British Television: MI-5
17 July 2015
You've got to love the British for making one of their best TV shows about domestic security (MI-5) rather than international intrigue (MI-6). You've got to further love the fact that the British title for the show is "Spooks," which is evidently what they call their spy types in the UK. Cheeky buggers.
MI-5 started in 2002, and ran for ten seasons, through 2011. When Mr. CR and I first started watching it, it was fairly early on in my British TV-watching career, and we were really surprised and pleased at the complexity (both in plot and moral tone) of it, as well as with the slickness of the production.* One of our favorite things about it was its periodic use of screen-in-screen action to show how storylines were developing at different times or in different places. It really felt like they were packing a lot of story in a one-hour program.
Once again the cast proved to be almost uniformly excellent, and even though the writers/producers were never afraid to kill off main characters, often very surprisingly**, you never even had the chance to miss your favorite characters because they were often replaced by equally interesting ones. Matthew Macfadyen as Tom Quinn (excellent) became Rupert Penry-Jones as Adam Carter (excellent) became Richard Armitage as Lucas North (excellent). And don't even get me started on the mainstay actor of all ten seasons: Peter Firth, who played Harry Pearce, a Section Head (the big honcho, basically) within MI-5. So, so good.
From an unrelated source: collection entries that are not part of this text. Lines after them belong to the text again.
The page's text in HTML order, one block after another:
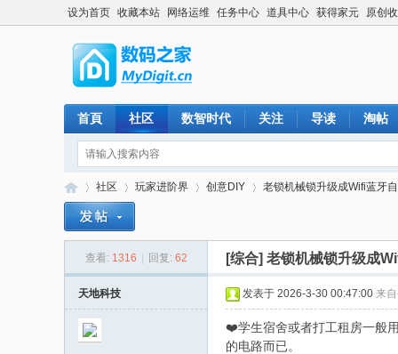
设为首页 收藏本站 网络运维 任务中心 道具中心 获得家元 原创
首頁 社区 数智时代 关注 导读 淘帖
社区
›
玩家进阶界 创意DIY
›
老锁机械锁升级成Wifi蓝牙
查看: 1316 回复: 62 [综合] 老锁机械锁升级成
天地科技 发表于 2026-3-30 00:47:00 来
❤️学生宿舍或者打工租房一般
的电路而已。
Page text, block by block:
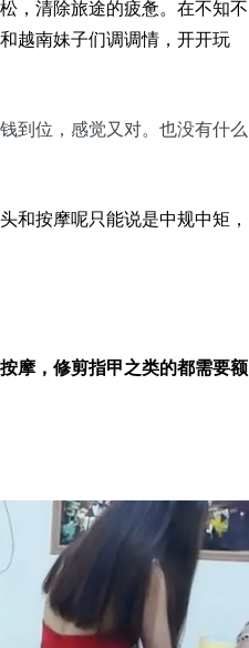
，清除旅途的疲惫。在不知不
越南妹子们调调情，开开玩
到位，感觉又对。也没有什么
和按摩呢只能说是中规中矩，
摩，修剪指甲之类的都需要额
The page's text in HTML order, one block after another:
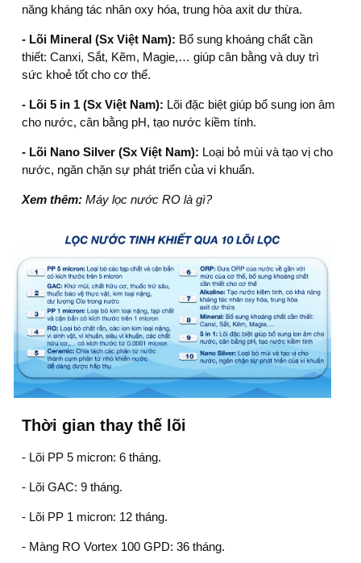
năng kháng tác nhân oxy hóa, trung hòa axit dư thừa.
- Lõi Mineral (Sx Việt Nam): Bổ sung khoáng chất cần
thiết: Canxi, Sắt, Kẽm, Magie,… giúp cân bằng và duy trì
sức khoẻ tốt cho cơ thể.
- Lõi 5 in 1 (Sx Việt Nam): Lõi đặc biệt giúp bổ sung ion âm
cho nước, cân bằng pH, tạo nước kiềm tính.
- Lõi Nano Silver (Sx Việt Nam): Loại bỏ mùi và tạo vị cho
nước, ngăn chặn sự phát triển của vi khuẩn.
Xem thêm: Máy lọc nước RO là gì?
Thời gian thay thế lõi
- Lõi PP 5 micron: 6 tháng.
- Lõi GAC: 9 tháng.
- Lõi PP 1 micron: 12 tháng.
- Màng RO Vortex 100 GPD: 36 tháng.
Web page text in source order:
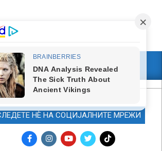
МАРКЕТИНГ
НЀ НА СОЦИЈАЛНИТЕ МРЕЖИ
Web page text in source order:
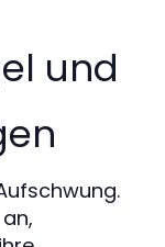
und
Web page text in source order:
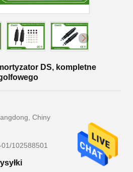
DS, kompletne
Chiny
102588501
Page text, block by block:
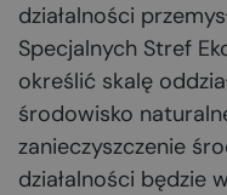
działalności
Specjalnych Stref
określić skalę
środowisko
zanieczyszczenie
działalności będzie
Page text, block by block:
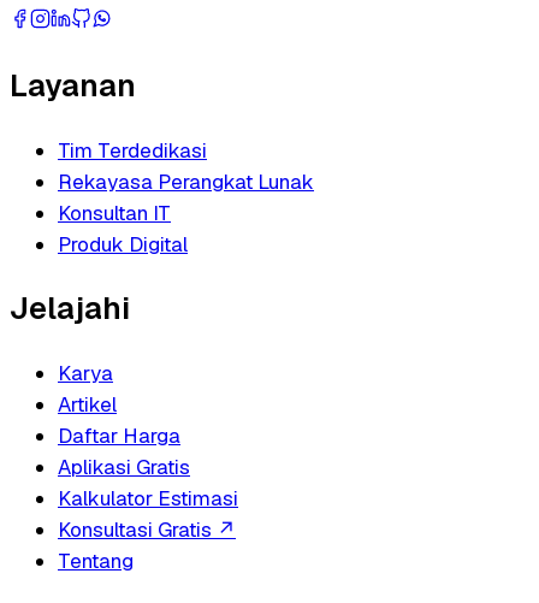
Layanan
Tim Terdedikasi
Rekayasa Perangkat Lunak
Konsultan IT
Produk Digital
Jelajahi
Karya
Artikel
Daftar Harga
Aplikasi Gratis
Kalkulator Estimasi
Konsultasi Gratis ↗
Tentang
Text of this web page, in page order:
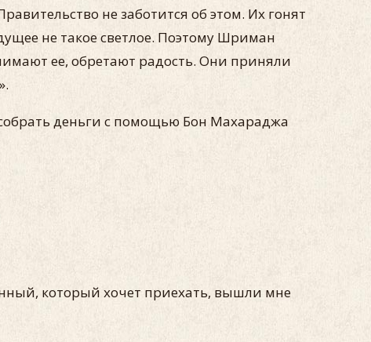
не заботится об этом. Их гонят
не такое светлое. Поэтому Шриман
ее, обретают радость. Они приняли
деньги с помо­щью Бон Махараджа
который хочет приехать, вышли мне
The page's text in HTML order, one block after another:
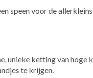
speen voor de
unieke ketting van
te krijgen.

The series did start to lose a bit of steam in the later seasons, but it was still very watchable, and god love the BBC, their series usually only run about six to twelve episodes or so, so even a ten-season show doesn't take as long to watch in its entirety as you might think.
Now, if you watch this trailer for the show, I think you'll think it looks ridiculously violent. And you'd be right; there's violence in the show. But it never really felt like it glorified violence: a lot of times the only choices open to the characters were bad ones. Of course a show about a national spy service is going to be nationalistic ('for the greater good,' etc.) but it certainly didn't make the lifestyle look glamorous. I liked that.
*And we stayed such nerdy fans, as a matter of fact, that we tried to stop by the real "Thames House," where MI-5 is based, when we traveled to London.
**One of the rather graphically displayed deaths in the first season actually led viewers to contact the BBC in protest.